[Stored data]
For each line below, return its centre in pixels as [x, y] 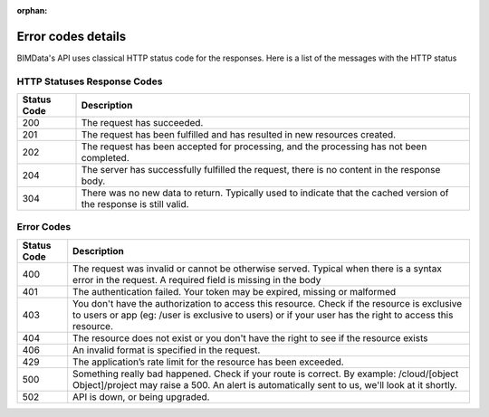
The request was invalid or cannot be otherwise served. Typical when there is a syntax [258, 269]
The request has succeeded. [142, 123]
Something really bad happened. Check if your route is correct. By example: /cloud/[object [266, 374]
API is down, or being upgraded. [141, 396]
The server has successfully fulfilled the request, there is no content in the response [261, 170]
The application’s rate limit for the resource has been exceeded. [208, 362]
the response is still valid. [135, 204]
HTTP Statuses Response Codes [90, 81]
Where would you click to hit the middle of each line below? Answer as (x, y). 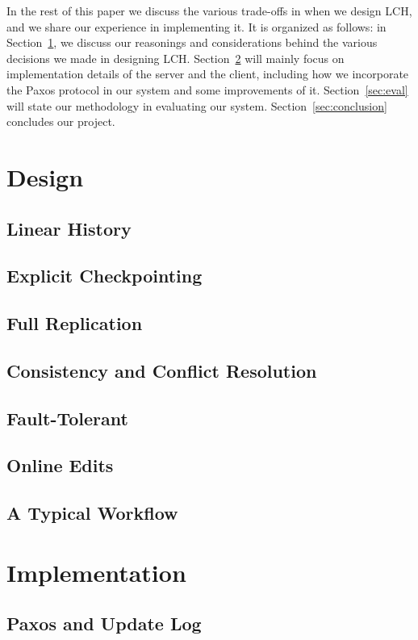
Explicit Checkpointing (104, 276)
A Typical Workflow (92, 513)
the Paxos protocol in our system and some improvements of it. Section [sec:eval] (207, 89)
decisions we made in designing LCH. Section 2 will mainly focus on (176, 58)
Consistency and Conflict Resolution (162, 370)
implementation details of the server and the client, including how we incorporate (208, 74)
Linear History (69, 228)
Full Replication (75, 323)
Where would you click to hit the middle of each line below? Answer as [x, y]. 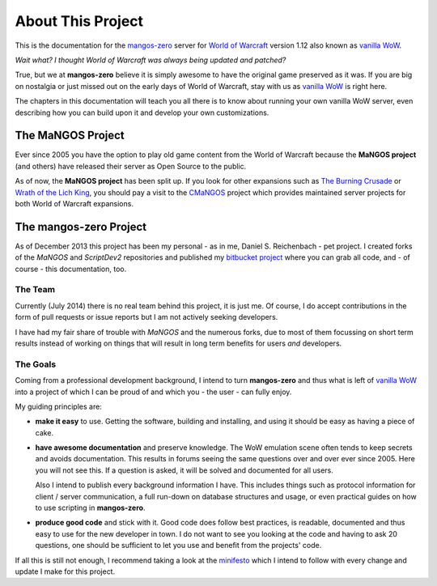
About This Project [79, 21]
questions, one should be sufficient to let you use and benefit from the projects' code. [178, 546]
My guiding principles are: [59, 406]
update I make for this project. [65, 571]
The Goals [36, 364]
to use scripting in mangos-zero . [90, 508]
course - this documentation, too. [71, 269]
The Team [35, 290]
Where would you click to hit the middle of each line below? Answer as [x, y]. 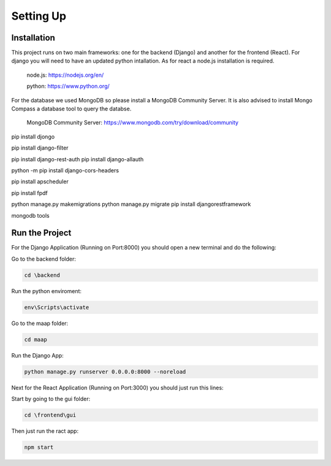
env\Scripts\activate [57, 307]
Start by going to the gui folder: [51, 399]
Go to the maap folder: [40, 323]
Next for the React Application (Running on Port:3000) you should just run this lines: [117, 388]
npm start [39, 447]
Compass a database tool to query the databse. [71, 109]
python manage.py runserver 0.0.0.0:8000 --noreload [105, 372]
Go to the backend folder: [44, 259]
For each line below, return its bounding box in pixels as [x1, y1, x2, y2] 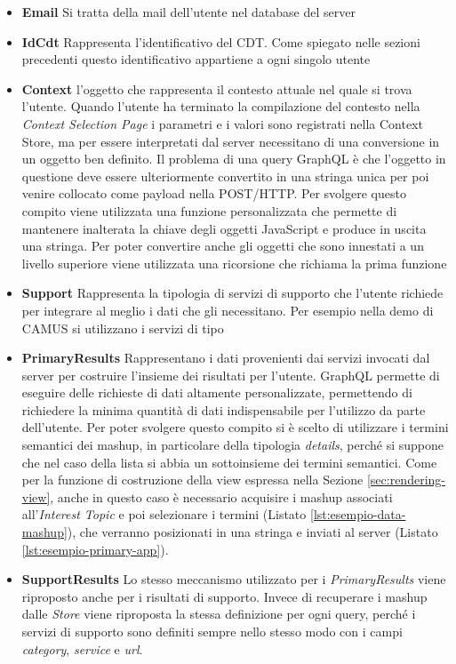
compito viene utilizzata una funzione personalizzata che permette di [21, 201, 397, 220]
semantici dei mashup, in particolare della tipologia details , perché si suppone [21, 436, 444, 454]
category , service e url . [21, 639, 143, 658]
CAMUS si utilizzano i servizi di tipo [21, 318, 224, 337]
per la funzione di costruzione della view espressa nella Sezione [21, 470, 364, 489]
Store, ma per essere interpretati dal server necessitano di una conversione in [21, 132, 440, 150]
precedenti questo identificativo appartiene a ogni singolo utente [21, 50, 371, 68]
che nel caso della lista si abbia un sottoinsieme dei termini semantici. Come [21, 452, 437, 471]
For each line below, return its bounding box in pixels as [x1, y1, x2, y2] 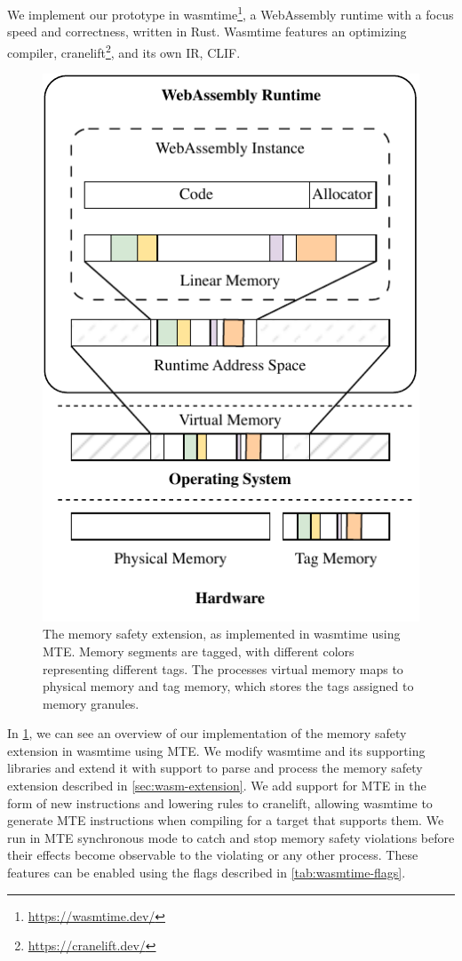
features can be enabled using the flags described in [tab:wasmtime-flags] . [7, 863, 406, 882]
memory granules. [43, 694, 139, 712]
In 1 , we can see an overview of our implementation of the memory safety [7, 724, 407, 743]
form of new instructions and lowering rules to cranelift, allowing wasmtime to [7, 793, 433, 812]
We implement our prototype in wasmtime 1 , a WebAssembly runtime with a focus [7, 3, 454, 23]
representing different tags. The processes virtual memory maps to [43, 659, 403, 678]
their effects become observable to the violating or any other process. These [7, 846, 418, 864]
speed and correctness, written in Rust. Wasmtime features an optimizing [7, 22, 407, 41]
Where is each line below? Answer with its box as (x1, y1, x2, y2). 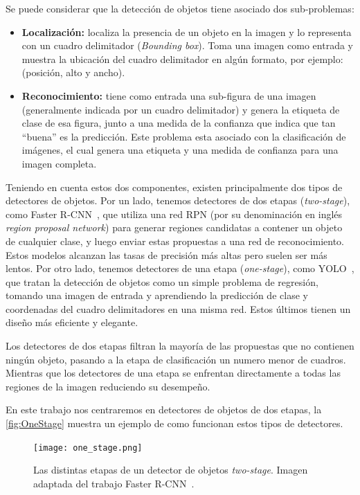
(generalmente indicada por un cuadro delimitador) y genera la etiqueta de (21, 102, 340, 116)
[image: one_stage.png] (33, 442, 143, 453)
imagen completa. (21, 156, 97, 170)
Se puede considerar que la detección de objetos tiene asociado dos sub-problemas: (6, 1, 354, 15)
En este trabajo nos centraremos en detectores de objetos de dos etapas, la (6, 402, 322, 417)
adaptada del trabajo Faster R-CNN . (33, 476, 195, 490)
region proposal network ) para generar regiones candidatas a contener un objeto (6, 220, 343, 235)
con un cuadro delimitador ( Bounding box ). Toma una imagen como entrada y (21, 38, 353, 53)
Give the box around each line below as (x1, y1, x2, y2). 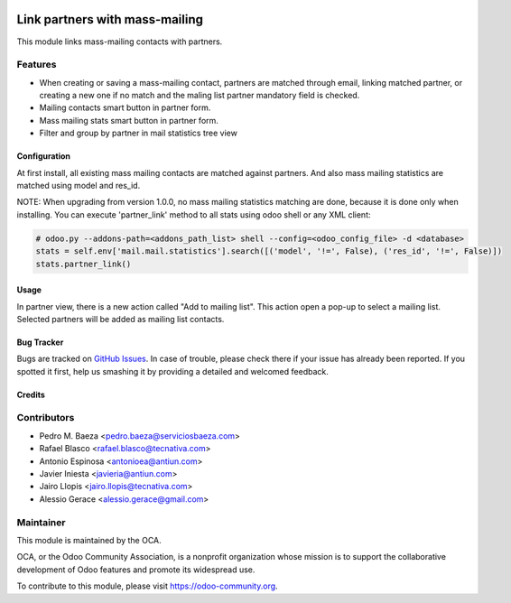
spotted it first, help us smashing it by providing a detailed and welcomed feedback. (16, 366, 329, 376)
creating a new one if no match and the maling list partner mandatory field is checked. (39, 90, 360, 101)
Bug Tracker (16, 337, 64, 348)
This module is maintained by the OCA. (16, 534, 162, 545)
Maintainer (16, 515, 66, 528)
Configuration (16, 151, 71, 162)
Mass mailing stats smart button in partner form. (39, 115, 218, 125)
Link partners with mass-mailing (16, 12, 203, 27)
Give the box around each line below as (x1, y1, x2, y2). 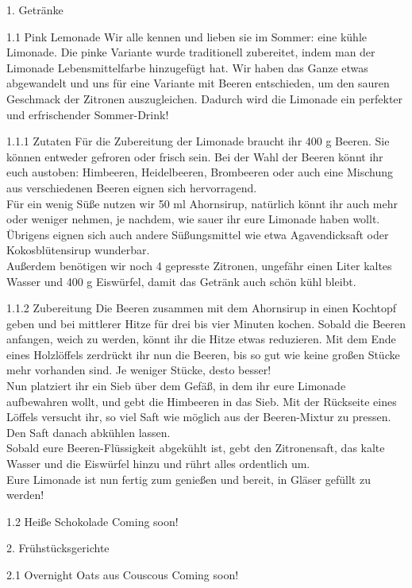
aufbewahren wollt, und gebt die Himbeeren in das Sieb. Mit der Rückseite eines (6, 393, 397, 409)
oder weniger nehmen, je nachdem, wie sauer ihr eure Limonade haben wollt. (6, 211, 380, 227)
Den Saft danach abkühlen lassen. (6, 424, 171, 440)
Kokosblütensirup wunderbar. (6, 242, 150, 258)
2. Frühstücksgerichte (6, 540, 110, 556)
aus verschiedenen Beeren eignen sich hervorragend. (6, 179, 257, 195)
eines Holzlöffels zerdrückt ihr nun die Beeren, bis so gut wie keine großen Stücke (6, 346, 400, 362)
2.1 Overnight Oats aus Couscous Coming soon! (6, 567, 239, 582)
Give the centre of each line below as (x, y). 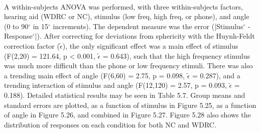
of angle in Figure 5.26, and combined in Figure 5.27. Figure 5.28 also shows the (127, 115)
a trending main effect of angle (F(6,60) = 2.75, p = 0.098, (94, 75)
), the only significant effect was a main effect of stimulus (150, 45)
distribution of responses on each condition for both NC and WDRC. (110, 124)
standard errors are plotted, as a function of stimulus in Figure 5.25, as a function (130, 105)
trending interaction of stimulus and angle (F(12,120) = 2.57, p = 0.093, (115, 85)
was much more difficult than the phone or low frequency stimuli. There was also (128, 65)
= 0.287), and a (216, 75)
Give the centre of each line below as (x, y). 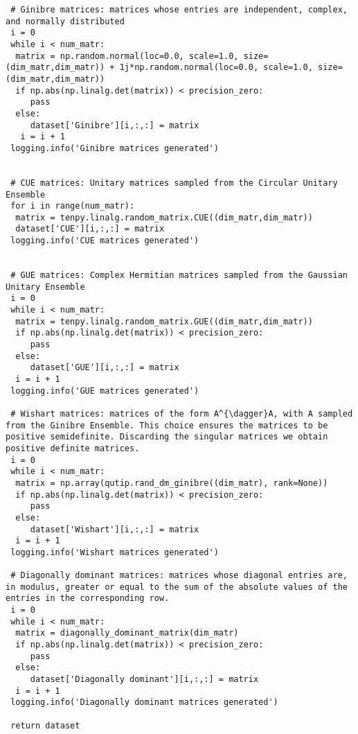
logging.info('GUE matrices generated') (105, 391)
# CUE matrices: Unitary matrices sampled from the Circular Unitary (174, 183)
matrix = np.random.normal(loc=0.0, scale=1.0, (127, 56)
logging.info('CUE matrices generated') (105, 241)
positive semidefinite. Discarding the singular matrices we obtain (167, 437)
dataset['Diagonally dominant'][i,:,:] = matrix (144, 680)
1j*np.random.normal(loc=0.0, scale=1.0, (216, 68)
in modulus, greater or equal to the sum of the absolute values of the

## EXERCISE:
Your task is to list each line of the records with the word "memory".

## RESPONSE BOX:
memory granules. [43, 694, 139, 712]
In 1 , we can see an overview of our implementation of the memory safety [7, 724, 407, 743]
representing different tags. The processes virtual memory maps to [43, 659, 403, 678]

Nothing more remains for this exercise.